* _MATERIAL FOR THIS TASK_:
- - - - - - -

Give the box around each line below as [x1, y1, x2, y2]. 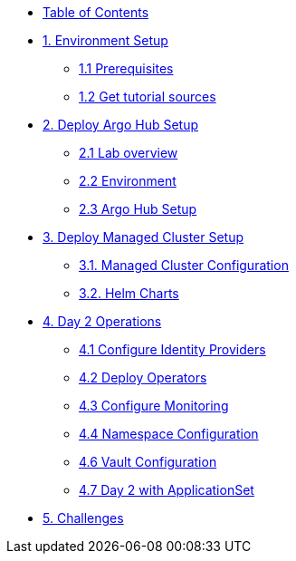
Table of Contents [43, 5, 149, 20]
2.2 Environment [79, 173, 177, 189]
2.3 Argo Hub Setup [79, 201, 197, 217]
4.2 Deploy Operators [79, 370, 207, 385]
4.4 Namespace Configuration [79, 426, 259, 441]
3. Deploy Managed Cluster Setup [43, 229, 244, 245]
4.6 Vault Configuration [79, 454, 217, 469]
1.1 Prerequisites [79, 61, 174, 76]
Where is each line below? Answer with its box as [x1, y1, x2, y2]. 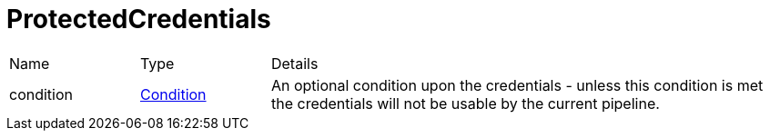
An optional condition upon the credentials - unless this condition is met [270, 75, 764, 94]
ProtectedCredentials [6, 4, 271, 34]
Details [270, 54, 319, 73]
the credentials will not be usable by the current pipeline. [270, 94, 660, 113]
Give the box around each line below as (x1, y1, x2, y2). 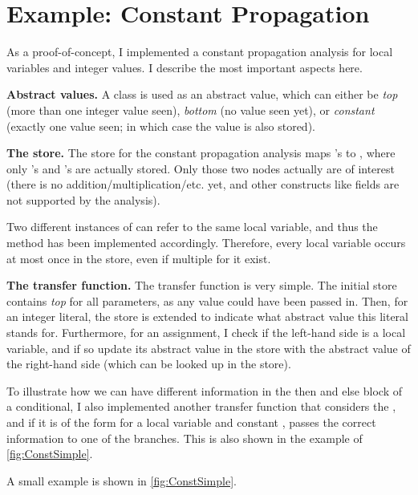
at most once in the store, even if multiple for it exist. (6, 250, 271, 266)
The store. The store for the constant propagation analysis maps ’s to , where (6, 144, 396, 161)
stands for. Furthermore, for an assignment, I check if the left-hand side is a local (6, 324, 406, 341)
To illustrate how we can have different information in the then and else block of (6, 382, 402, 399)
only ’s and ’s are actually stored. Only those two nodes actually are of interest (6, 160, 395, 176)
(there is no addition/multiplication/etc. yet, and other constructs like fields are (6, 176, 400, 193)
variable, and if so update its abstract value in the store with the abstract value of (6, 339, 411, 356)
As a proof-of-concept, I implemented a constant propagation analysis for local (6, 43, 393, 60)
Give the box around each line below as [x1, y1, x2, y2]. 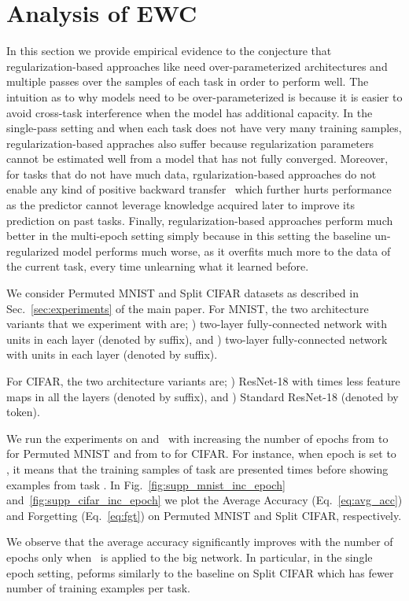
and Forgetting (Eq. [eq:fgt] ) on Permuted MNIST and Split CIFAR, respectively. [6, 507, 402, 523]
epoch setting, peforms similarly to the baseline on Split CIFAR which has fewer [6, 564, 394, 581]
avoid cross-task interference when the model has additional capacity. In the [6, 104, 373, 120]
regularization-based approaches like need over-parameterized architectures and [6, 57, 388, 74]
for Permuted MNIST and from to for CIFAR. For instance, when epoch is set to [6, 445, 396, 462]
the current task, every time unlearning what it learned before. [6, 258, 309, 275]
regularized [6, 242, 59, 259]
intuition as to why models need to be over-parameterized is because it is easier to [6, 88, 403, 105]
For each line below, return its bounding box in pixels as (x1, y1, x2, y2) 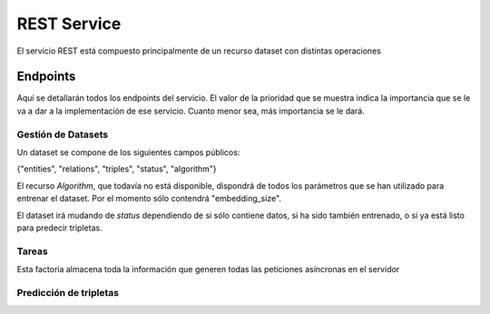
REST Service (16, 14, 122, 34)
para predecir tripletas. (16, 222, 103, 233)
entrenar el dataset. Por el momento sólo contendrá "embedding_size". (16, 193, 281, 204)
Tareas (16, 245, 49, 258)
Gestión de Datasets (16, 128, 109, 141)
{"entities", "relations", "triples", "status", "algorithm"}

- - - - - - -

Set the pictures aside and reproduce the data above exactly.

Give the box around each line below as [x1, y1, x2, y2]. 
Table of Contents [43, 5, 149, 20]
2.2 Environment [79, 173, 177, 189]
2.3 Argo Hub Setup [79, 201, 197, 217]
4.2 Deploy Operators [79, 370, 207, 385]
4.4 Namespace Configuration [79, 426, 259, 441]
3. Deploy Managed Cluster Setup [43, 229, 244, 245]
4.6 Vault Configuration [79, 454, 217, 469]
1.1 Prerequisites [79, 61, 174, 76]
Where is each line below? Answer with its box as [x1, y1, x2, y2]. 
An optional condition upon the credentials - unless this condition is met [270, 75, 764, 94]
ProtectedCredentials [6, 4, 271, 34]
Details [270, 54, 319, 73]
the credentials will not be usable by the current pipeline. [270, 94, 660, 113]
Give the box around each line below as (x1, y1, x2, y2). 
at most once in the store, even if multiple for it exist. (6, 250, 271, 266)
The store. The store for the constant propagation analysis maps ’s to , where (6, 144, 396, 161)
stands for. Furthermore, for an assignment, I check if the left-hand side is a local (6, 324, 406, 341)
To illustrate how we can have different information in the then and else block of (6, 382, 402, 399)
only ’s and ’s are actually stored. Only those two nodes actually are of interest (6, 160, 395, 176)
(there is no addition/multiplication/etc. yet, and other constructs like fields are (6, 176, 400, 193)
variable, and if so update its abstract value in the store with the abstract value of (6, 339, 411, 356)
As a proof-of-concept, I implemented a constant propagation analysis for local (6, 43, 393, 60)
Give the box around each line below as [x1, y1, x2, y2]. 
and Forgetting (Eq. [eq:fgt] ) on Permuted MNIST and Split CIFAR, respectively. [6, 507, 402, 523]
epoch setting, peforms similarly to the baseline on Split CIFAR which has fewer [6, 564, 394, 581]
avoid cross-task interference when the model has additional capacity. In the [6, 104, 373, 120]
regularization-based approaches like need over-parameterized architectures and [6, 57, 388, 74]
for Permuted MNIST and from to for CIFAR. For instance, when epoch is set to [6, 445, 396, 462]
the current task, every time unlearning what it learned before. [6, 258, 309, 275]
regularized [6, 242, 59, 259]
intuition as to why models need to be over-parameterized is because it is easier to [6, 88, 403, 105]
For each line below, return its bounding box in pixels as (x1, y1, x2, y2) 
REST Service (16, 14, 122, 34)
para predecir tripletas. (16, 222, 103, 233)
entrenar el dataset. Por el momento sólo contendrá "embedding_size". (16, 193, 281, 204)
Tareas (16, 245, 49, 258)
Gestión de Datasets (16, 128, 109, 141)
{"entities", "relations", "triples", "status", "algorithm"}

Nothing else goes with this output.